そんなマイクロプラスチックは、海洋生物に限らず、わたしたち人体にも悪影響を及ぼす恐れがあります。

マイクロプラスチックと海洋汚染のつながり

海の中にプラスチック粒が流れているため、回収は極めて困難なうえに、分解されないため海洋中に増えてしまいます。

また、発生量は通常のプラスチックゴミと合わせると、年間で800万トンと言われています。

ジャンボジェット機5万機分の重さと並ぶほどの重さです。

プラスチックの表面には細かな凹凸があるため、そこから有害な化学物質を付着しやすいです。

プラスチック自体にも添加剤が使用されており、その添加剤が海洋汚染の原因にも大きく影響します。

海洋生物に及ぼす悪影響

海洋生物たちは、マイクロプラスチックやプラスチック製品をエサだと勘違いし、そのまま食べてしまうことがあります。

体内に入ったプラスチックが内蔵に詰まってしまうケースや、付着していた有害な化学物質などが体内に蓄積してしまうそうです。

それによって、海洋生物の命が絶たれるケースもあるのです。

実際に起こった出来事だと、フィリピン沿岸に打ち上げられたクジラの死骸から40kgものビニール袋が発見された件や、同じくクジラから7.7キロのビニール袋や海洋プラスチックゴミが排出されたケースもありました。
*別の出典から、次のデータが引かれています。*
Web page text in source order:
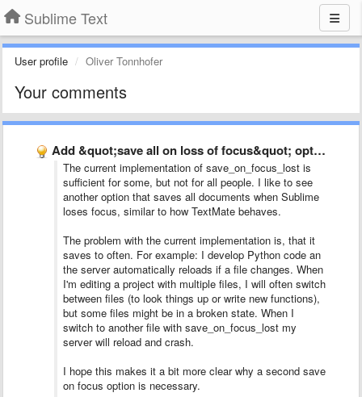
Sublime Text
User profile Oliver Tonnhofer
Your comments
Add &quot;save all on loss of focus&quot; option
The current implementation of save_on_focus_lost is
sufficient for some, but not for all people. I like to see
another option that saves all documents when Sublime
loses focus, similar to how TextMate behaves.
The problem with the current implementation is, that it
saves to often. For example: I develop Python code an
the server automatically reloads if a file changes. When
I'm editing a project with multiple files, I will often switch
between files (to look things up or write new functions),
but some files might be in a broken state. When I
switch to another file with save_on_focus_lost my
server will reload and crash.
I hope this makes it a bit more clear why a second save
on focus option is necessary.
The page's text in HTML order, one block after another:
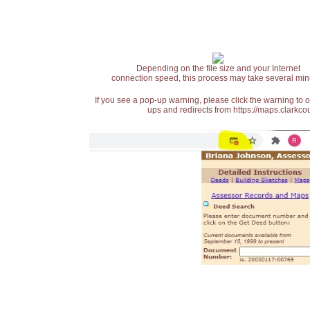
Depending on the file size and your Internet
connection speed, this process may take several
If you see a pop-up warning, please click the warning
ups and redirects from https://
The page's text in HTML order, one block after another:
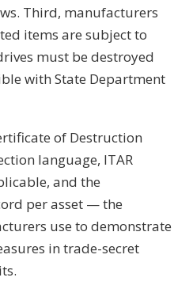
Third, manufacturers
items are subject to
must be destroyed
with State Department
of Destruction
language, ITAR
and the
per asset — the
use to demonstrate
in trade-secret
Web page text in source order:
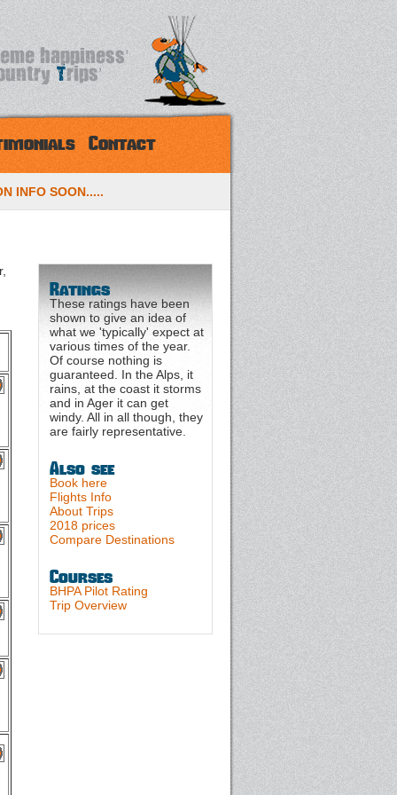
Contact
INFO SOON.....
Ratings
These ratings have been
shown to give an idea of
what we 'typically' expect at
various times of the year.
Of course nothing is
guaranteed. In the Alps, it
rains, at the coast it storms
and in Ager it can get
windy. All in all though, they
are fairly representative.
Also see
Book here
Flights Info
About Trips
2018 prices
Compare Destinations
Courses
BHPA Pilot Rating
Trip Overview
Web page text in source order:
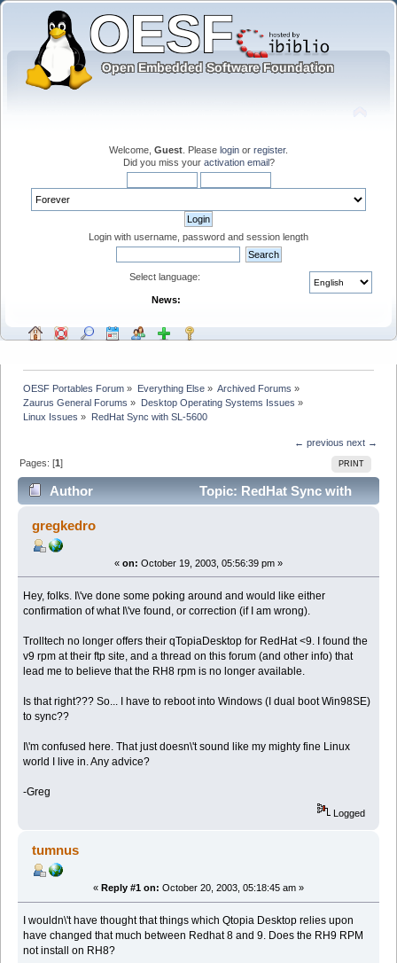
Welcome, Guest . Please login or register.
Did you miss your activation email?
Login with username, password and session length
Select language:
News:
OESF Portables Forum » Everything Else» Archived Forums »
Zaurus General Forums » Desktop Operating Systems Issues »
Linux Issues » RedHat Sync with SL-5600
← previous next →
PRINT
Pages: [1]
Author
Topic: RedHat Sync with
SL-5600 (Read 9852 times)
gregkedro
« on: October 19, 2003, 05:56:39 pm »
Hey, folks. I\'ve done some poking around and would like either
confirmation of what I\'ve found, or correction (if I am wrong).
Trolltech no longer offers their qTopiaDesktop for RedHat <9. I found the
v9 rpm at their ftp site, and a thread on this forum (and other info) that
lead me to believe that the RH8 rpm is no longer available.
Is that right??? So... I have to reboot into Windows (I dual boot Win98SE)
to sync??
I\'m confused here. That just doesn\'t sound like my mighty fine Linux
world I live in. Any advice?
-Greg
Logged
tumnus
« Reply #1 on: October 20, 2003, 05:18:45 am »
I wouldn\'t have thought that things which Qtopia Desktop relies upon
have changed that much between Redhat 8 and 9. Does the RH9 RPM
not install on RH8?
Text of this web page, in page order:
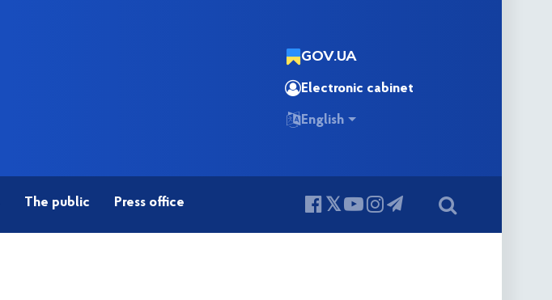
GOV.UA
Electronic cabinet
English
The public Press office
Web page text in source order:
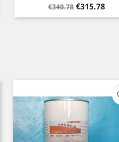
Regular
price
€340.78 Price
€315.78
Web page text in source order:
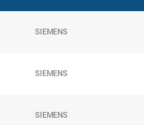
SIEMENS
SIEMENS
SIEMENS
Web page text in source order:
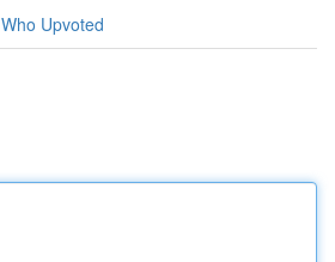
Who Upvoted
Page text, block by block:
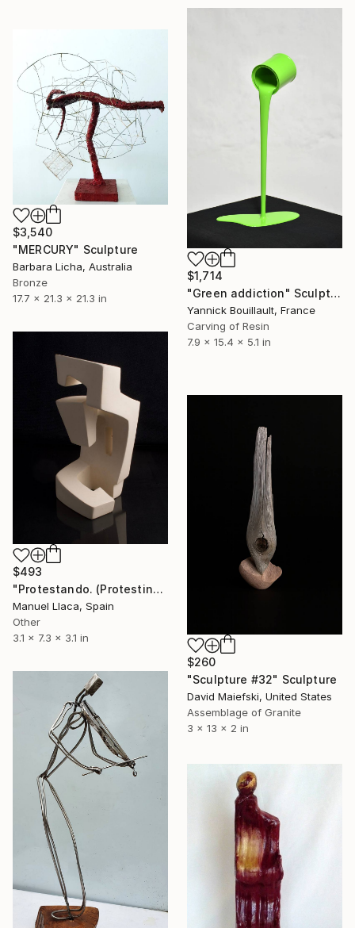
$1,714
"Green addiction" Sculpture
Yannick Bouillault, France
Carving of Resin
7.9 x 15.4 x 5.1 in
$3,540
"MERCURY" Sculpture
Barbara Licha, Australia
Bronze
17.7 x 21.3 x 21.3 in
$493
"Protestando. (Protesting)" Sculpture
Manuel Llaca, Spain
Other
3.1 x 7.3 x 3.1 in
$260
"Sculpture #32" Sculpture
David Maiefski, United States
Assemblage of Granite
3 x 13 x 2 in
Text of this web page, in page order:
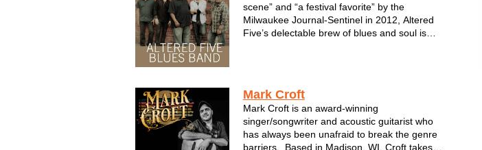
scene” and “a festival favorite” by the
Milwaukee Journal-Sentinel in 2012, Altered
Five’s delectable brew of blues and soul is
Mark Croft
Mark Croft is an award-winning
singer/songwriter and acoustic guitarist who
has always been unafraid to break the genre
barriers. Based in Madison, WI, Croft takes
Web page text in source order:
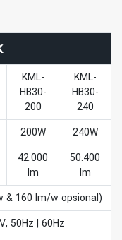
KML-
HB30-
200
KML-
HB30-
240
200W
240W
42.000
lm
50.400
lm
160 lm/w opsional)
50Hz | 60Hz
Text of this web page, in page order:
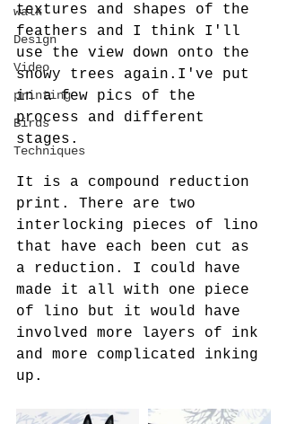
walk
Design
Video
printing
Birds
Techniques
textures and shapes of the
feathers and I think I'll
use the view down onto the
snowy trees again.I've put
in a few pics of the
process and different
stages.
It is a compound reduction
print. There are two
interlocking pieces of lino
that have each been cut as
a reduction. I could have
made it all with one piece
of lino but it would have
involved more layers of ink
and more complicated inking
up.
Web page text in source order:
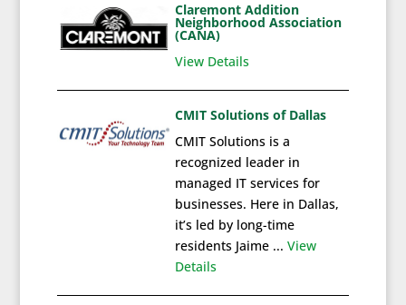
Claremont Addition
Neighborhood Association
(CANA)
View Details
CMIT Solutions of Dallas
CMIT Solutions is a
recognized leader in
managed IT services for
businesses. Here in Dallas,
it’s led by long-time
residents Jaime ... View
Details
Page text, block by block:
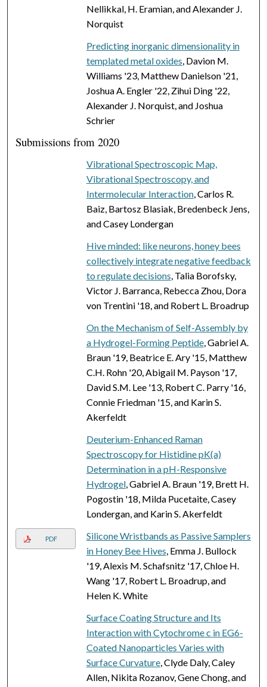
Nellikkal, H. Eramian, and Alexander J.
Norquist
Predicting inorganic dimensionality in
templated metal oxides, Davion M.
Williams '23, Matthew Danielson '21,
Joshua A. Engler '22, Zihui Ding '22,
Alexander J. Norquist, and Joshua
Schrier
Submissions from 2020
Vibrational Spectroscopic Map,
Vibrational Spectroscopy, and
Intermolecular Interaction, Carlos R.
Baiz, Bartosz Blasiak, Bredenbeck Jens,
and Casey Londergan
Hive minded: like neurons, honey bees
collectively integrate negative feedback
to regulate decisions, Talia Borofsky,
Victor J. Barranca, Rebecca Zhou, Dora
von Trentini '18, and Robert L. Broadrup
On the Mechanism of Self-Assembly by
a Hydrogel-Forming Peptide, Gabriel A.
Braun '19, Beatrice E. Ary '15, Matthew
C.H. Rohn '20, Abigail M. Payson '17,
David S.M. Lee '13, Robert C. Parry '16,
Connie Friedman '15, and Karin S.
Akerfeldt
Deuterium-Enhanced Raman
Spectroscopy for Histidine pK(a)
Determination in a pH-Responsive
Hydrogel, Gabriel A. Braun '19, Brett H.
Pogostin '18, Milda Pucetaite, Casey
Londergan, and Karin S. Akerfeldt
PDF
Silicone Wristbands as Passive Samplers
in Honey Bee Hives, Emma J. Bullock
'19, Alexis M. Schafsnitz '17, Chloe H.
Wang '17, Robert L. Broadrup, and
Helen K. White
Surface Coating Structure and Its
Interaction with Cytochrome c in EG6-
Coated Nanoparticles Varies with
Surface Curvature, Clyde Daly, Caley
Allen, Nikita Rozanov, Gene Chong, and
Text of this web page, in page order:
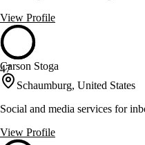
View Profile
47
Carson Stoga
Schaumburg, United States
Social and media services for
View Profile
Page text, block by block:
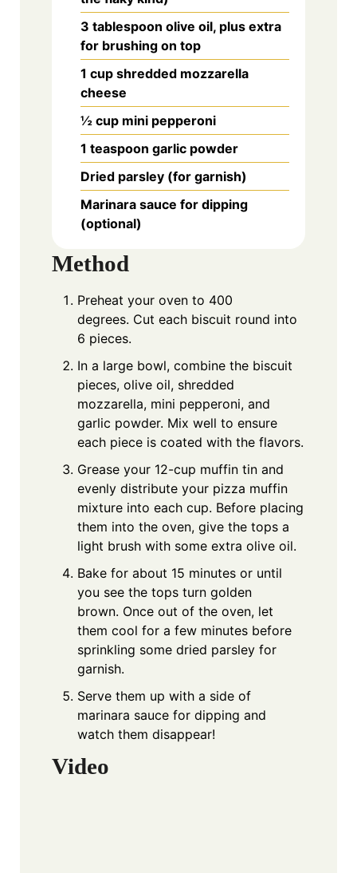
3 tablespoon olive oil, plus extra
for brushing on top
1 cup shredded mozzarella
cheese
½ cup mini pepperoni
1 teaspoon garlic powder
Dried parsley (for garnish)
Marinara sauce for dipping
(optional)
Method
Preheat your oven to 400
degrees. Cut each biscuit round into
6 pieces.
In a large bowl, combine the biscuit
pieces, olive oil, shredded
mozzarella, mini pepperoni, and
garlic powder. Mix well to ensure
each piece is coated with the flavors.
Grease your 12-cup muffin tin and
evenly distribute your pizza muffin
mixture into each cup. Before placing
them into the oven, give the tops a
light brush with some extra olive oil.
Bake for about 15 minutes or until
you see the tops turn golden
brown. Once out of the oven, let
them cool for a few minutes before
sprinkling some dried parsley for
garnish.
Serve them up with a side of
marinara sauce for dipping and
watch them disappear!
Video
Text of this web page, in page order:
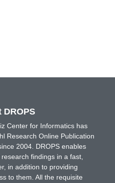
DROPS
Center for Informatics has
Research Online Publication
2004. DROPS enables
findings in a fast,
in addition to providing
to them. All the requisite
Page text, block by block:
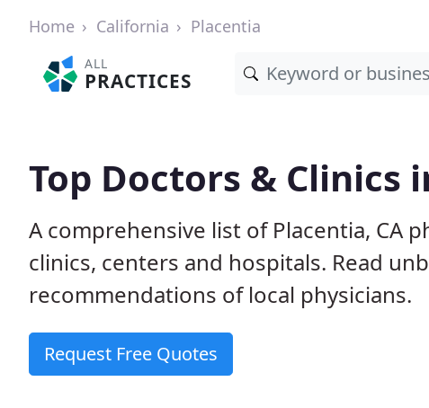
Home California Placentia
ALL
PRACTICES
Top Doctors & Clinics
A comprehensive list of Placentia, CA
clinics, centers and hospitals. Read
recommendations of local physicians.
Request Free Quotes

ほかにもウミガメやイルカ、アザラシ等の死亡例も確認されていて、プラスチックゴミがいかに海洋生物にとって有害なものであるかが伝わるでしょう。

確認できているだけでも、年間300頭以上の被害が出ているとされています。

最悪の場合は海の中で命を絶つケースもあるため、多くの生き物たちが犠牲になっているのです。

人体への影響はどういったものか

化学物質によって汚染された魚を食べると、わたしたちの体内にも化学物質が入ってしまう恐れがあります。

2018年に欧米消化器学会は、マイクロプラスチック片がわたしたち人間に取り込まれていることを証拠として発表しました。

人体への影響はいまだ明らかにされていませんが、がんの発生や代謝性疾患の発症を誘発する可能性のある化学物質も検出されています。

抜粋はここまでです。